▽

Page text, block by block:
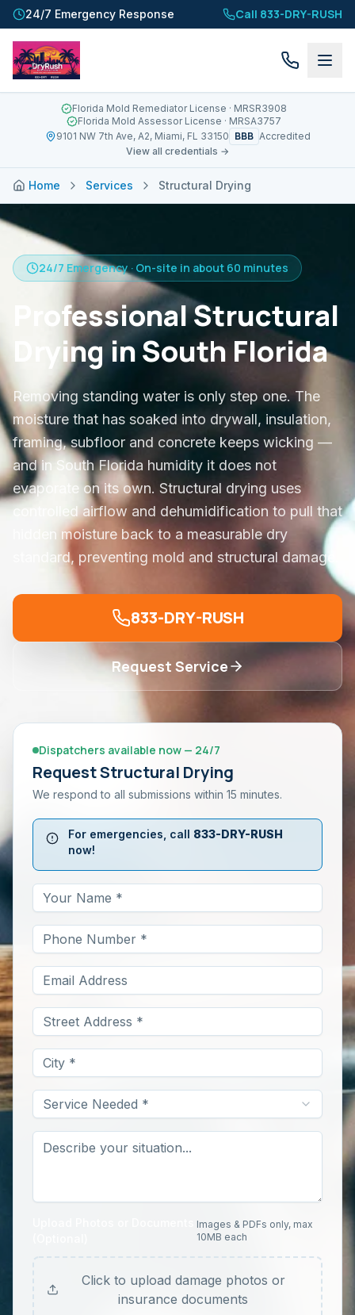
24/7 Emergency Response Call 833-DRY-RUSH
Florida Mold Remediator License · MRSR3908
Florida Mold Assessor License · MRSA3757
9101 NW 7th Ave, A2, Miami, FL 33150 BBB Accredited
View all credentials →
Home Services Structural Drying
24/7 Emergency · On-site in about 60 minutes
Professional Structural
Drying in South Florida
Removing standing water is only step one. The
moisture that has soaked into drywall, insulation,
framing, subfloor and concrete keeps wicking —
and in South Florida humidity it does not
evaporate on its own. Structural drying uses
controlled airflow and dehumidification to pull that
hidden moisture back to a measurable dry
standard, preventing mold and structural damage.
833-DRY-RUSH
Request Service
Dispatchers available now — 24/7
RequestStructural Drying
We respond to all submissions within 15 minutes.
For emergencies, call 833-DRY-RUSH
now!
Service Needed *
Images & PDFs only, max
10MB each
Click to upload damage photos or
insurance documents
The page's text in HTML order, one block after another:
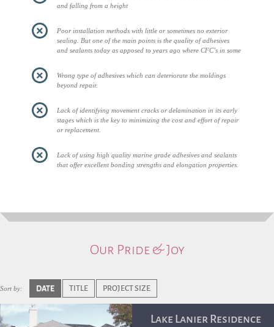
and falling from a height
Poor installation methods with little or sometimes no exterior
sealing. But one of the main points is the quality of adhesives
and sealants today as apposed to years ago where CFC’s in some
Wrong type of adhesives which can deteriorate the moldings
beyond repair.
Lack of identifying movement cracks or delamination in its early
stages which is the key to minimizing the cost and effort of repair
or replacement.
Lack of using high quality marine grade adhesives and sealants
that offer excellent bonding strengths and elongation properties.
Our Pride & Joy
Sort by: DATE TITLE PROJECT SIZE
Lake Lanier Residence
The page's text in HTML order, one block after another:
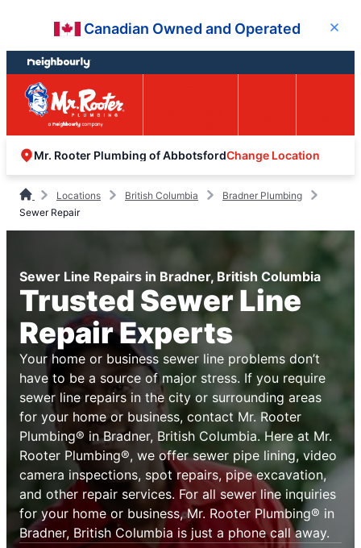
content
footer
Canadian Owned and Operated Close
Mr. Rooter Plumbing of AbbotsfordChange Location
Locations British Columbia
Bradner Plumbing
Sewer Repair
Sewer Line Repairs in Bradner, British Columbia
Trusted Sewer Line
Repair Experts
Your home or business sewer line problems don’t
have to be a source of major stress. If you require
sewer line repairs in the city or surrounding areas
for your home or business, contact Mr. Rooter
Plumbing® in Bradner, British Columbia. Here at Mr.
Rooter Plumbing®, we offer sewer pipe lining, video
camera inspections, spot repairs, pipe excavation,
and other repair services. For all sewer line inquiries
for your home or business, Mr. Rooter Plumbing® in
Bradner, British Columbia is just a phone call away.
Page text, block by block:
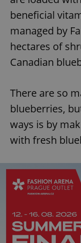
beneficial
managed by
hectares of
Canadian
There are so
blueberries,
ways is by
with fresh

△
▽

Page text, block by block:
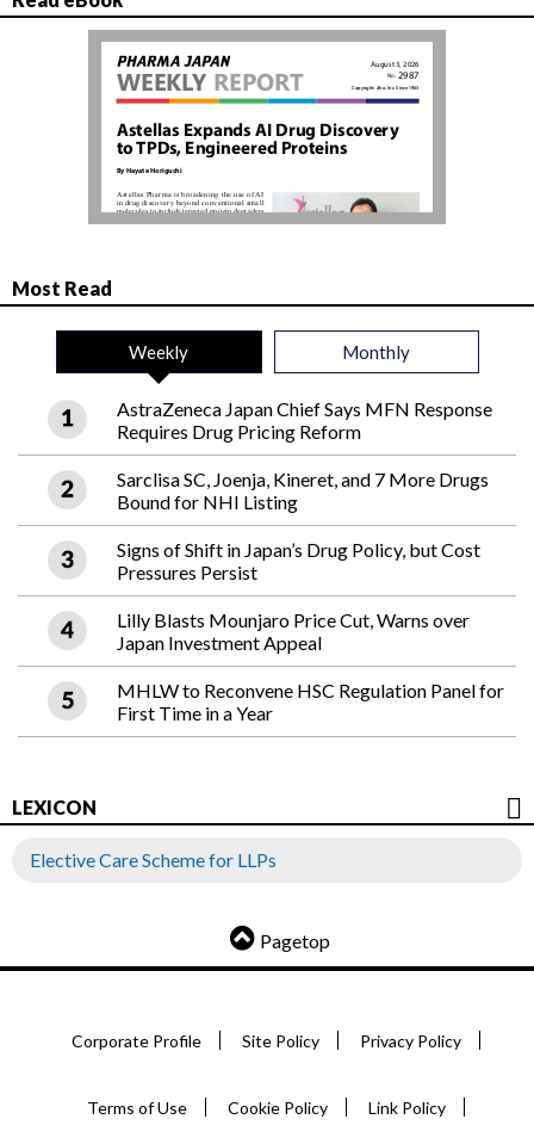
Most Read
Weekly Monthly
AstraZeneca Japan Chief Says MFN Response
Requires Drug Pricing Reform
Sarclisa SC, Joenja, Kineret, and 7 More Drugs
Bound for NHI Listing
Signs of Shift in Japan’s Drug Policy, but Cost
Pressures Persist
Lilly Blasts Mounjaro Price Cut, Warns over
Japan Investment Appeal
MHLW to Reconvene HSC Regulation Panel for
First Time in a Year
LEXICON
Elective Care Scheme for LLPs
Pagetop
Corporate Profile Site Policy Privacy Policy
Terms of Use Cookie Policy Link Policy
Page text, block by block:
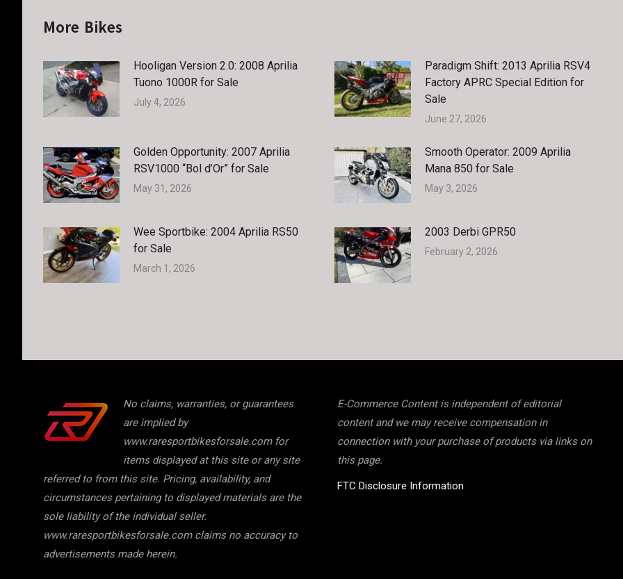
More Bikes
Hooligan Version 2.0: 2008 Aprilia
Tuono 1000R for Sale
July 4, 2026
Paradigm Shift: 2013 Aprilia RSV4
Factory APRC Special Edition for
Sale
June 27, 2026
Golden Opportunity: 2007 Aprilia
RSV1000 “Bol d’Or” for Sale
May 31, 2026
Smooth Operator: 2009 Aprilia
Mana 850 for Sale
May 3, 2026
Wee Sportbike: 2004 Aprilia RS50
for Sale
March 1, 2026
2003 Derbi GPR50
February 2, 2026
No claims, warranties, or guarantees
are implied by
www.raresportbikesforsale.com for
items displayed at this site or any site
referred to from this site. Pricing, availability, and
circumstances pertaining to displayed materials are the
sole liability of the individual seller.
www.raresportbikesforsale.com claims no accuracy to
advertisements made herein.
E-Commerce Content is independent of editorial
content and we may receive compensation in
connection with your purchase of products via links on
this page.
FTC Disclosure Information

△

■ REQUIREMENT
I'd like the lines above from the one with "May 31, 2026" up to and including the one with "FTC Disclosure Information" copied exactly, with no other lines.

■ SOLUTION TO THE PROBLEM
May 31, 2026
Smooth Operator: 2009 Aprilia
Mana 850 for Sale
May 3, 2026
Wee Sportbike: 2004 Aprilia RS50
for Sale
March 1, 2026
2003 Derbi GPR50
February 2, 2026
No claims, warranties, or guarantees
are implied by
www.raresportbikesforsale.com for
items displayed at this site or any site
referred to from this site. Pricing, availability, and
circumstances pertaining to displayed materials are the
sole liability of the individual seller.
www.raresportbikesforsale.com claims no accuracy to
advertisements made herein.
E-Commerce Content is independent of editorial
content and we may receive compensation in
connection with your purchase of products via links on
this page.
FTC Disclosure Information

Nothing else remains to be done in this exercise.